Cápsulas do tempo

Luiz Fernando Pimentel
3 min readFeb 25, 2020

Em 2018 eu colei barbante nessas garrafas, a menor pra guardar lembranças ruins e a maior as boas. Era algo que eu precisava forçar minha mente a fazer, e entender que há mais pelo que ficar alegre do que pelo ficar triste.

Acabei de tirar todos os papéis e ler pela primeira vez todas as lembranças boas. Confesso que não fui muito disciplinado, e em mais de um ano poderia ter colocado muitas coisas a mais. Mas as que estavam ali foram suficientes pra me dar alívio e boas lembranças.

O primeiro e último beijo na pessoa que amo, a reconciliação com um amigo de infância, o nascimento do meu sobrinho que inclusive hoje completa 1 ano de vida; várias notas cheias de esperança de fechar grandes negócios e trabalhos. E li vários papéis rindo de mim mesmo e pensando: deu errado.

E dar errado é algo normal da vida, o certo seria a outra garrafa, mesmo que menor ter muito mais a revelar sobre este período que a maior. Mas ninguém gosta de contabilizar fracassos, mas sem eles eu não teria tido a oportunidade de pedir ajuda, chorar, crescer, amadurecer e seguir em frente. Mas não sei se quero retirar todos os papéis da garrafa menor, pelo menos não agora. Preciso conseguir chegar até o final deste texto.

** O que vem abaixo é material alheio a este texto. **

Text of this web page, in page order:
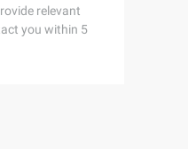
relevant
you within 5
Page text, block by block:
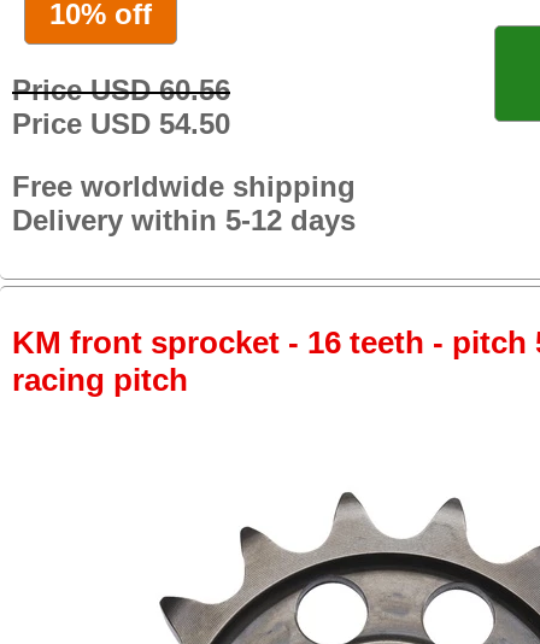
10% off
Price USD 60.56
Price USD 54.50
Free worldwide shipping
Delivery within 5-12 days
KM front sprocket - 16 teeth - pitch
racing pitch

O amor não correspondido não me matou. O aperto financeiro por não ter fechado nenhum dos negócios do final de 2018 e início de 2019 também não. Nenhuma das esperanças que se tornaram frustração também não. E nada de ruim poderia fazer isso. Viver é mais que estar feliz o tempo todo, é mais que estar plenamente satisfeito 100% do tempo, existem muitos momentos ruins e está tudo bem. É importante reconhecer a nossa parcela de responsabilidade por eles, reconhecer também quando simplesmente não fizemos nada de errado e ainda assim, deu tudo errado e seguir em frente. Sempre em frente, afinal o passado só pode ser acessado pela saudade. E a saudade é uma força até então, que desconheço qualquer possibilidade de domar.

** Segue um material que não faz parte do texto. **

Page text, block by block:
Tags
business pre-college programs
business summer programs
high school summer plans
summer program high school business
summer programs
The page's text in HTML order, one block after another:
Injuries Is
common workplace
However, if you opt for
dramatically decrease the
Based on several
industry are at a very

Quando me vi tendo de viver
Comigo apenas e com o mundo
Você me veio como um sonho bom
E me assustei
Não sou perfeito
Eu não esqueço

A riqueza que nós temos
Ninguém consegue perceber
E de pensar nisso tudo, eu, homem feito
Tive medo e não consegui dormir —

O teatro dos vampiros — Legião Urbana

O fato é que a vida não espera a gente se recuperar de um “não gosto de você”, ou um “não vamos fechar negócio agora” pra trazer outros problemas e desafios. E não é prudente ficarmos paralisados em dificuldades ou esperanças que vivemos hoje. Amanhã virão outras, maiores ou menores. E isso é a vida.

Eu sempre precisei de muita atenção, sempre senti muita falta de carinho, amor ou devoção. Mas não ter essas coisas não pode me paralisar e impedir de viver.

E se há algo de bom pra lembrar amanhã, em 10 dias, ou em 20 anos, caso eu siga vivo até lá, é que viver é bom e a dor faz parte da vida. Evitar a dor é burrice. Evitar as irremediáveis desilusões, frustrações, coisas que darão errado, negócios que não serão fechados, amores que não serão correspondidos não é viver, é se isolar numa realidade paralela e inventada pelo nosso egoísmo. Alegrias e tristezas são linhas paralelas riscadas sobre uma enorme linha chamada: vida.